Idiopathic pulmonary fibrosis (IPF) is a lung-scarring disease that progresses slowly and causes a gradual decline in lung function. There is no cure or effective treatment for IPF, and median survival is about three years. However, some patients experience a more rapid deterioration.

"Approximately 10 percent of patients develop an acute phase that in most cases is lethal," senior study author Dr. Naftali Kaminski said in a news release. She is director of the interstitial lung diseases center at the University of Pittsburgh School of Medicine and the University of Pittsburgh Medical Center.

In a study designed to learn more about the molecular mechanisms of accelerated IPF, the researchers compared the gene activity profile of the lungs of eight IPF patients who were experiencing dramatic worsening of their disease when they died, 23 stable IPF patients and 15 people with healthy lungs.
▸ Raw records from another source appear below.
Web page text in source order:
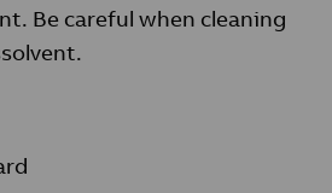
Be careful when cleaning
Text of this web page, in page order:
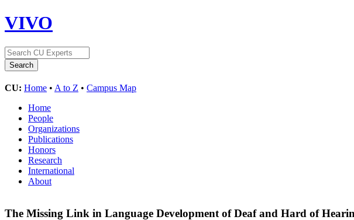
VIVO
CU: Home • A to Z • Campus Map
Home
People
Organizations
Publications
Honors
Research
International
About
The Missing Link in Language Development of Deaf and Hard of
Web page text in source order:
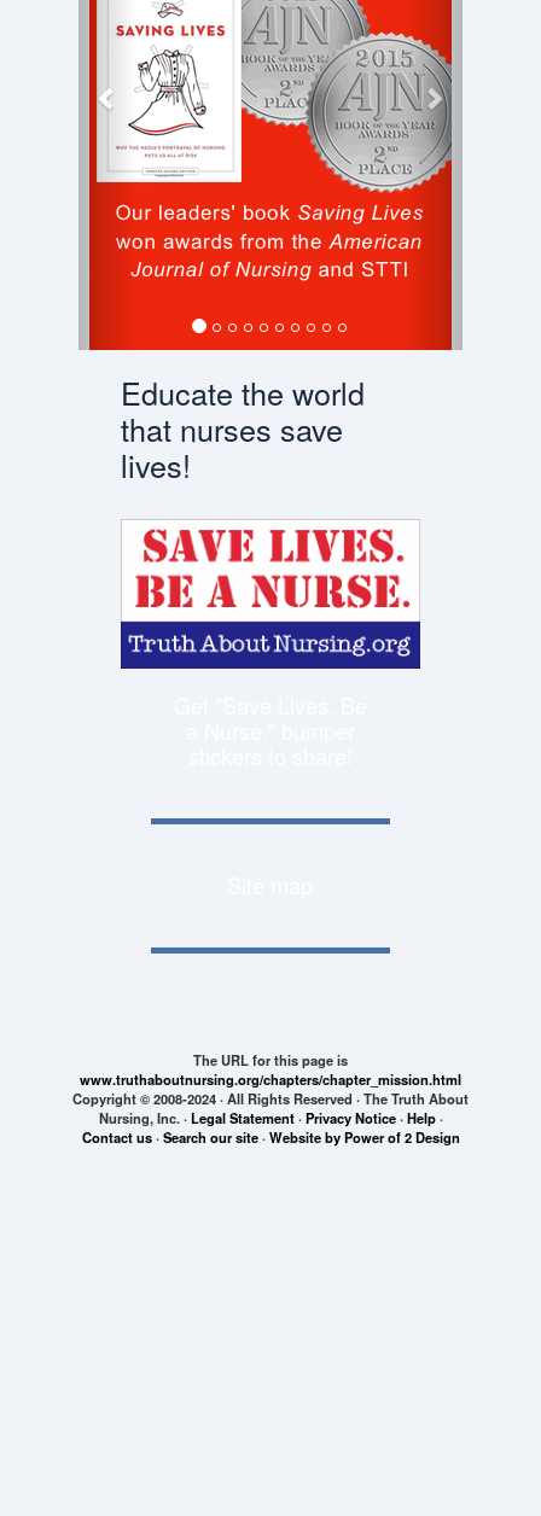
Educate the world
that nurses save
lives!
The URL for this page is
www.truthaboutnursing.org/chapters/chapter_mission.html
Copyright © 2008-2024 · All Rights Reserved · The Truth About
Nursing, Inc. ·Legal Statement·Privacy Notice·Help·
Contact us·Search our site·Website by Power of 2 Design
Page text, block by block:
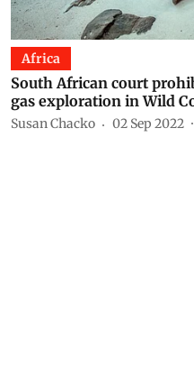
Africa
South African court
gas exploration in Wild
Susan Chacko 02 Sep 2022
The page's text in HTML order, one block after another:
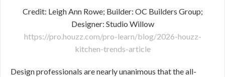
Credit: Leigh Ann Rowe; Builder: OC Builders Group;
Designer: Studio Willow
https://pro.houzz.com/pro-learn/blog/2026-houzz-
kitchen-trends-article
Design professionals are nearly unanimous that the all-
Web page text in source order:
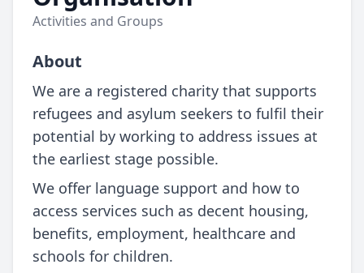
Activities and Groups
About
We are a registered charity that supports
refugees and asylum seekers to fulfil their
potential by working to address issues at
the earliest stage possible.
We offer language support and how to
access services such as decent housing,
benefits, employment, healthcare and
schools for children.
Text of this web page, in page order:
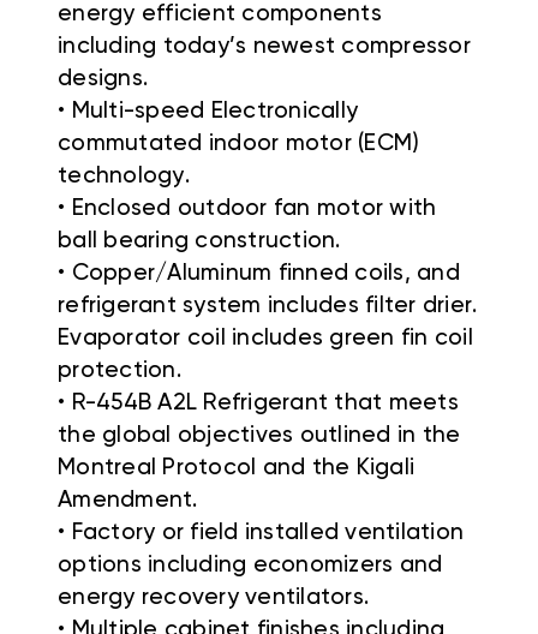
energy efficient components
including today’s newest compressor
designs.
• Multi-speed Electronically
commutated indoor motor (ECM)
technology.
• Enclosed outdoor fan motor with
ball bearing construction.
• Copper/Aluminum finned coils, and
refrigerant system includes filter drier.
Evaporator coil includes green fin coil
protection.
• R-454B A2L Refrigerant that meets
the global objectives outlined in the
Montreal Protocol and the Kigali
Amendment.
• Factory or field installed ventilation
options including economizers and
energy recovery ventilators.
• Multiple cabinet finishes including
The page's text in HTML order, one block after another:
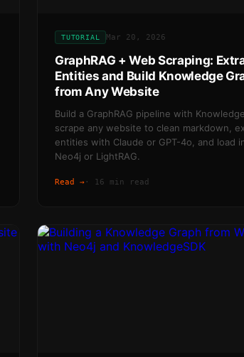
TUTORIAL Mar 20, 2026
GraphRAG + Web Scraping:
Entities and Build Knowledge
from Any Website
Build a GraphRAG pipeline with
scrape any website to clean markdown,
entities with Claude or GPT-4o, and load
Neo4j or LightRAG.
Read → · 16 min read
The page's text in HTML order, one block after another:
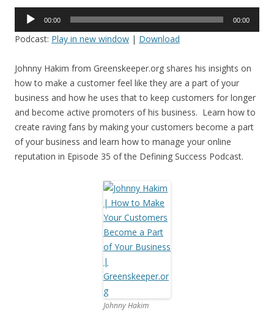
Audio
00:00 00:00
Podcast: Play in new window | Download
Johnny Hakim from Greenskeeper.org shares his insights on
how to make a customer feel like they are a part of your
business and how he uses that to keep customers for longer
and become active promoters of his business. Learn how to
create raving fans by making your customers become a part
of your business and learn how to manage your online
reputation in Episode 35 of the Defining Success Podcast.
Johnny Hakim
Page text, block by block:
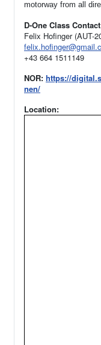
motorway from all
D-One Class
Felix Hofinger (AUT-
+43 664 1511149
NOR: https://
nen/
Location:
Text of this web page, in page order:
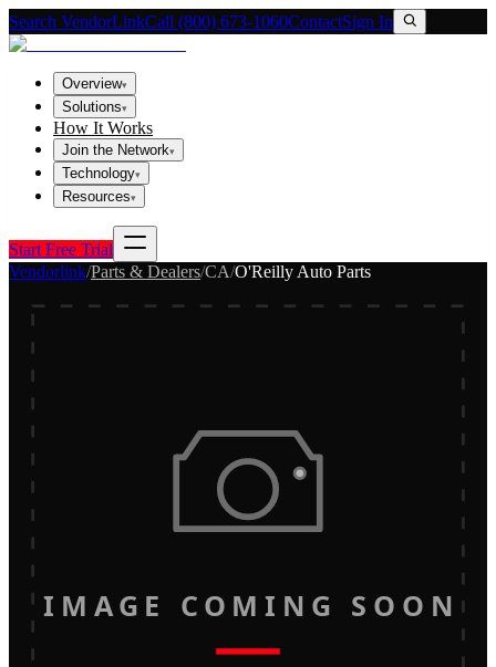
Search VendorLinkCall (800) 673-1060ContactSign In
Overview▾
Solutions▾
How It Works
Join the Network▾
Technology▾
Resources▾
Start Free Trial
Vendorlink/Parts & Dealers/CA/O'Reilly Auto Parts
IMAGE COMING SOON
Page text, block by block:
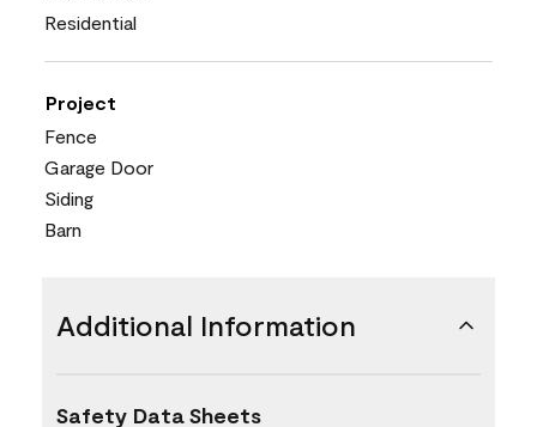
Residential
Project
Fence
Garage Door
Siding
Barn
Additional Information
Safety Data Sheets

Differences in the expression of nearly 600 genes were noted between IPF patients with accelerated disease and those with stable disease. The researchers found no evidence that infection or inflammation was the cause of accelerated IPF. They did find signs that the cells of the alveolar epithelium, the tissue that covers the surface of the lung's air sacs, were rapidly dying.
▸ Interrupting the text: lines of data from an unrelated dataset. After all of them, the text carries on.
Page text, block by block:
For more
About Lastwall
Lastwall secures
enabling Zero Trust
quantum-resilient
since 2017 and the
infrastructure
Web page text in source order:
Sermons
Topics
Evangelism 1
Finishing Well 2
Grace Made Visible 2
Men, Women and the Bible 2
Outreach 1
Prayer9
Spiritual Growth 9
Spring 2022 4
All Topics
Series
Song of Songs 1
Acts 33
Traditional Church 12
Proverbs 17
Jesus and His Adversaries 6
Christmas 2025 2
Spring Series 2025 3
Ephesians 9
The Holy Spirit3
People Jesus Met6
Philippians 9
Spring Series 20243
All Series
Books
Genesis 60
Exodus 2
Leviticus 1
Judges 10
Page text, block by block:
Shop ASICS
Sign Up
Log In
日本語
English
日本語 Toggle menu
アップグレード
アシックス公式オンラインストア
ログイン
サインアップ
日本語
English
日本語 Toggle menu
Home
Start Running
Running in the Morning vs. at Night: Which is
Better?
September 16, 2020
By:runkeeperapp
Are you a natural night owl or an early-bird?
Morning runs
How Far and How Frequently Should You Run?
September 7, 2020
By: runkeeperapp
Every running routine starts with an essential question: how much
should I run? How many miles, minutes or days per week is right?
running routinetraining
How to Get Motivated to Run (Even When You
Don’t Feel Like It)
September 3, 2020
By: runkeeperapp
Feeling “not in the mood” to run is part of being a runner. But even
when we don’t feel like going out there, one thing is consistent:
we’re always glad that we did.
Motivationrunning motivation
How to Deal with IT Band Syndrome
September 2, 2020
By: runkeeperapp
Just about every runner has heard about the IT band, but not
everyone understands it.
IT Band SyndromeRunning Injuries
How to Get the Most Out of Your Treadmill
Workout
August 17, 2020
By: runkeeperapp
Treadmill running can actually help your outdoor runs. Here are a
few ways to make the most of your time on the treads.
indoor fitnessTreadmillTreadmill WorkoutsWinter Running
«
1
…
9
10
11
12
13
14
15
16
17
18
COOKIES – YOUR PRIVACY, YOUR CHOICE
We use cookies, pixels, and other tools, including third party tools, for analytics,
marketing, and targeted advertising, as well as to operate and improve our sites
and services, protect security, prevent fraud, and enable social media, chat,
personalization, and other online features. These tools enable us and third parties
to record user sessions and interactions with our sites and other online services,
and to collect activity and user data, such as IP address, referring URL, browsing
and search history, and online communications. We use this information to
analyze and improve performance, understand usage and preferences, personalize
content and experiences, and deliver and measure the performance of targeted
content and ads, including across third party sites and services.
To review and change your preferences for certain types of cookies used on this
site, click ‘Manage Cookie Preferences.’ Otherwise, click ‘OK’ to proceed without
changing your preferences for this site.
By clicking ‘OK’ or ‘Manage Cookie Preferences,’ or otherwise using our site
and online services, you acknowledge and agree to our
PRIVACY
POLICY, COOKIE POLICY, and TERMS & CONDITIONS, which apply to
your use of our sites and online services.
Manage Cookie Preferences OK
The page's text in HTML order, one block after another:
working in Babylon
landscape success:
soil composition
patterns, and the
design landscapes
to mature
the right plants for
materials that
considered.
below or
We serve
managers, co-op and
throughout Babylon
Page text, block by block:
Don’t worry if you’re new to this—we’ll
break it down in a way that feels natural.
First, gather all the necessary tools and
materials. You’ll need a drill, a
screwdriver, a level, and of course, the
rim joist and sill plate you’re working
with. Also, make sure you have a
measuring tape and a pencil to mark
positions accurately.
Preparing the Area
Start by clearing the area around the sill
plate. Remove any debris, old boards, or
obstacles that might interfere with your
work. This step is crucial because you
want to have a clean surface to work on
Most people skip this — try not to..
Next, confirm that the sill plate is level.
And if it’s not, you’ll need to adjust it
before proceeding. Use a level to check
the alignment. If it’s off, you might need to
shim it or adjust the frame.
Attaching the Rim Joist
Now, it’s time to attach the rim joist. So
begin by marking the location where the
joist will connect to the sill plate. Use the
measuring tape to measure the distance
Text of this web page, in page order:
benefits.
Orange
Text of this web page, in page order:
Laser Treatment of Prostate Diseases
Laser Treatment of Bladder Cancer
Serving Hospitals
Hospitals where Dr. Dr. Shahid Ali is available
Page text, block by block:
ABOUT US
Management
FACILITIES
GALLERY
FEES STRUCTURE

"That could mean that drugs that are used to protect the epithelium in other illnesses, such as cancer, might help IPF patients survive an exacerbation. If we can keep them alive, there's a chance they could get a lifesaving lung transplant," study co-author Dr. Kevin Gibson, an associate professor in the pulmonary, allergy and critical care medicine division at the University of Pittsburgh School of Medicine and medical director of the interstitial lung diseases center, said in the release from the school.

The study appears in the July 15 issue of the American Journal of Respiratory and Critical Care Medicine.